Я не счел нужным ничего отвечать, поскольку вопрос папани показался мне чисто риторическим. Он же все видел, так чего спрашивать «что это»? Что ты видел, то и есть. Мужчина держит женщину за руку и гладит ее пальцы. Больше ничего.
– Миша… Михаил Олегович… – залепетала Лена. – Мы… просто… ничего такого…
Вскочила и выбежала из столовой, едва не сбив папаню с ног. Михаил Олегович стоял и смотрел на меня в упор. Я сидел, но все остальное было так же: я тоже смотрел на него и тоже в упор. Ну ей же богу, я не понимал, чем провинился и провинился ли вообще.
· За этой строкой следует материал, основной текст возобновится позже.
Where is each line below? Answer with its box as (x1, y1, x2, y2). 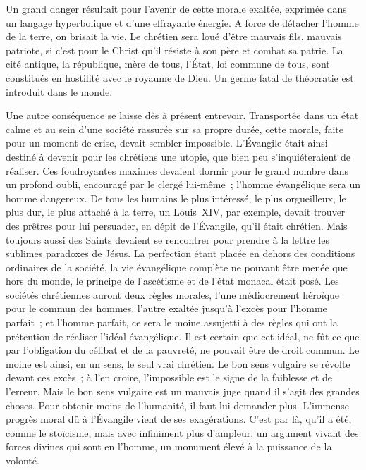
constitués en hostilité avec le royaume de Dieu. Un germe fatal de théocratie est (6, 70, 354, 85)
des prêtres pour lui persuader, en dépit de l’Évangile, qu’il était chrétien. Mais (6, 218, 348, 233)
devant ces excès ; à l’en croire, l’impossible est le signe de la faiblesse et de (6, 370, 332, 385)
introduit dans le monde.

Наконец губы его разжались:
– Прекрати это.
– Почему? – нахально спросил я.
Нет, я человек разумный и готов соблюдать все, что полагается, если мне внятно объяснят, зачем это нужно и почему это нельзя. Инструкции, например, я выполняю и правила техники безопасности тоже, потому что мне объяснили, зачем это нужно. И шпильки в розетку не засовываю, потому что понимаю, что делать этого нельзя. Я даже готов понять, почему мне, безденежному и безродному парню без образования и деловых перспектив, нельзя крутить любовь с хорошенькими юными племянницами богатых людей. Но с Леной-то почему нельзя? Я хотел ясности.
– Не вздумай. – Папаня повторил формулировку, которую я уже слышал, когда речь зашла о Юле. – Не смей.
– Но почему?
Если бы я был так же настойчив в овладении знаниями, то, наверное, уже стал бы профессором или даже академиком.
– Это не обсуждается. Я так сказал.
Он шел по длинному коридору, а я стоял на пороге столовой и смотрел ему вслед. Михаил Олегович открыл дверь своего кабинета (в прошлом месяце он мне там выдавал зарплату), через минуту вышел оттуда с папкой в руках, и я сообразил, что он вернулся среди дня домой за какими-то забытыми утром бумагами. Проследовав мимо «аппендицита», где находились прихожая и входная дверь, он вошел еще в одну комнату, откуда не выходил довольно долго. Минут пять, наверное. Неужели это комната Лены? И он не пожалел времени и сил, чтобы устроить ей выволочку? Вот бы мне послушать, что он ей говорит, может, я бы понял наконец смысл его запрета и причину неудовольствия.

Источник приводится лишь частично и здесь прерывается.